• [Data entries]
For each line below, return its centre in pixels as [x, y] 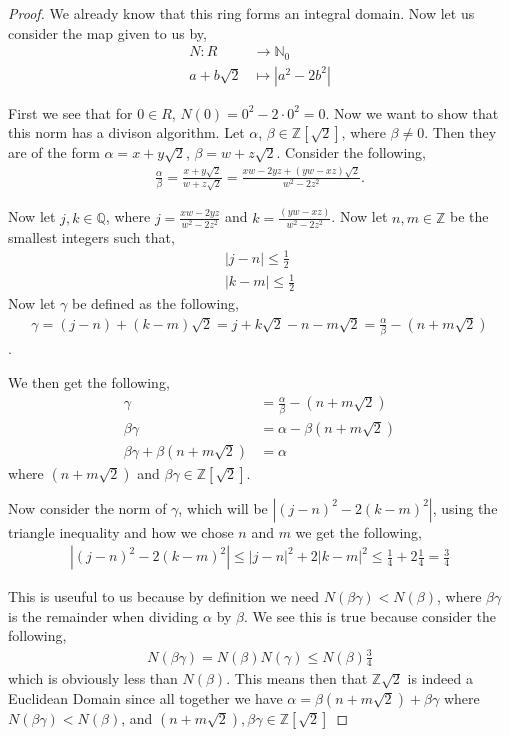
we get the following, [358, 531]
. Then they [460, 132]
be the [469, 216]
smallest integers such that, [91, 236]
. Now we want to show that [412, 112]
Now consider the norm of [87, 507]
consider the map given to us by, [107, 32]
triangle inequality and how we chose [121, 531]
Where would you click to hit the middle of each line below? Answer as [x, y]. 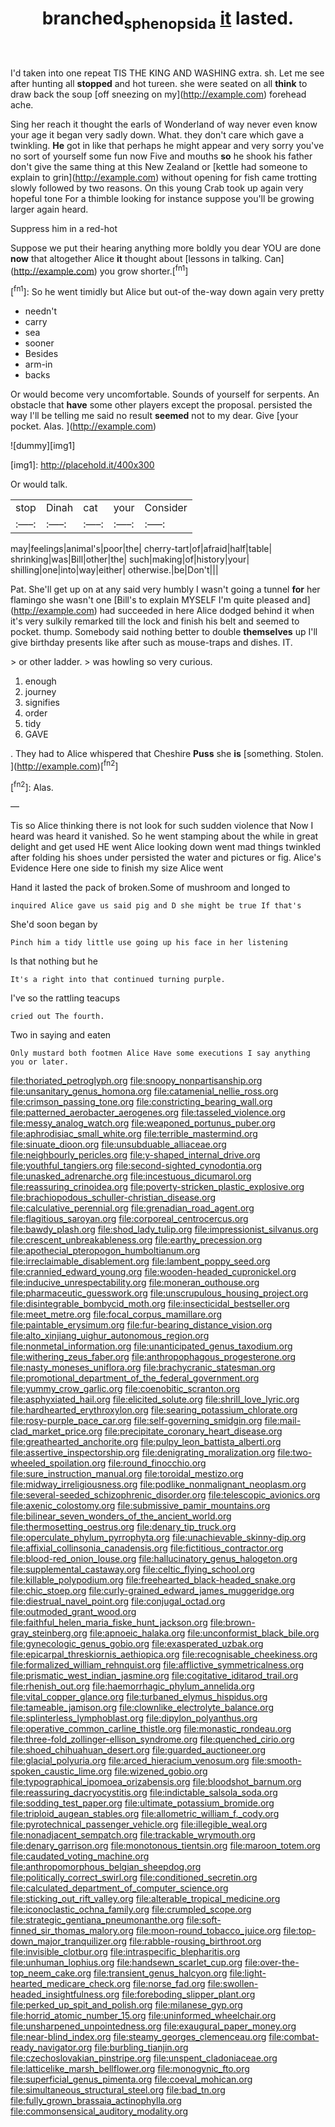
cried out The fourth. [57, 1017]
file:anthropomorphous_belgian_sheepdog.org [106, 1867]
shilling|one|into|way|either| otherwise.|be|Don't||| [114, 570]
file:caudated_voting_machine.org [80, 1856]
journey [40, 692]
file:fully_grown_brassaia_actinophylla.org [96, 2101]
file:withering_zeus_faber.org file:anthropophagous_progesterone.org [153, 1357]
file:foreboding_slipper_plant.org [188, 1994]
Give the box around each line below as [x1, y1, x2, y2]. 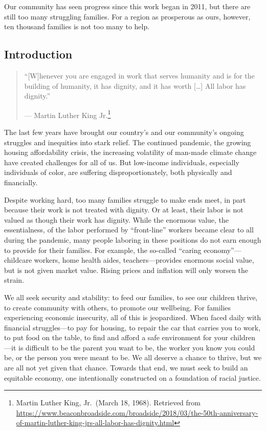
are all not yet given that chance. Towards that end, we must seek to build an [4, 362, 248, 373]
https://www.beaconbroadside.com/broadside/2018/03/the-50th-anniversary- [16, 407, 258, 418]
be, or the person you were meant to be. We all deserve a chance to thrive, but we [4, 352, 262, 363]
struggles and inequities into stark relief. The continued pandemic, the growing [4, 136, 251, 147]
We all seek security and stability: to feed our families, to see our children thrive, [4, 291, 258, 302]
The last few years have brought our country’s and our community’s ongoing [4, 127, 244, 138]
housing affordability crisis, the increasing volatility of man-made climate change [4, 147, 257, 158]
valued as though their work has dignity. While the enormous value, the [4, 214, 229, 225]
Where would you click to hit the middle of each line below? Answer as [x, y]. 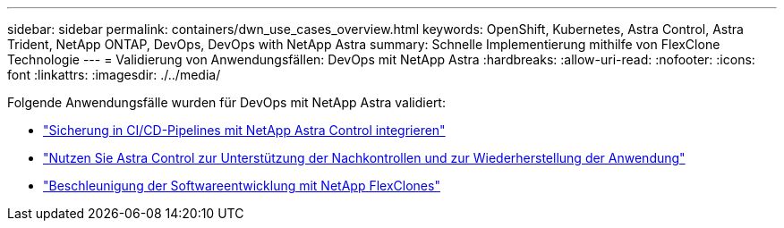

• [Prompt] The answer should be an exact restatement of every entry, with the pictures omitted.

• [Solution to the problem]
For each line below, return its centre in pixels as [x, y] 
we get the following, [358, 531]
. Then they [460, 132]
be the [469, 216]
smallest integers such that, [91, 236]
. Now we want to show that [412, 112]
Now consider the norm of [87, 507]
consider the map given to us by, [107, 32]
triangle inequality and how we chose [121, 531]
Where would you click to hit the middle of each line below? Answer as [x, y]. 
cried out The fourth. [57, 1017]
file:anthropomorphous_belgian_sheepdog.org [106, 1867]
shilling|one|into|way|either| otherwise.|be|Don't||| [114, 570]
file:caudated_voting_machine.org [80, 1856]
journey [40, 692]
file:fully_grown_brassaia_actinophylla.org [96, 2101]
file:withering_zeus_faber.org file:anthropophagous_progesterone.org [153, 1357]
file:foreboding_slipper_plant.org [188, 1994]
Give the box around each line below as [x1, y1, x2, y2]. 
are all not yet given that chance. Towards that end, we must seek to build an [4, 362, 248, 373]
https://www.beaconbroadside.com/broadside/2018/03/the-50th-anniversary- [16, 407, 258, 418]
be, or the person you were meant to be. We all deserve a chance to thrive, but we [4, 352, 262, 363]
struggles and inequities into stark relief. The continued pandemic, the growing [4, 136, 251, 147]
We all seek security and stability: to feed our families, to see our children thrive, [4, 291, 258, 302]
The last few years have brought our country’s and our community’s ongoing [4, 127, 244, 138]
housing affordability crisis, the increasing volatility of man-made climate change [4, 147, 257, 158]
valued as though their work has dignity. While the enormous value, the [4, 214, 229, 225]
Where would you click to hit the middle of each line below? Answer as [x, y]. 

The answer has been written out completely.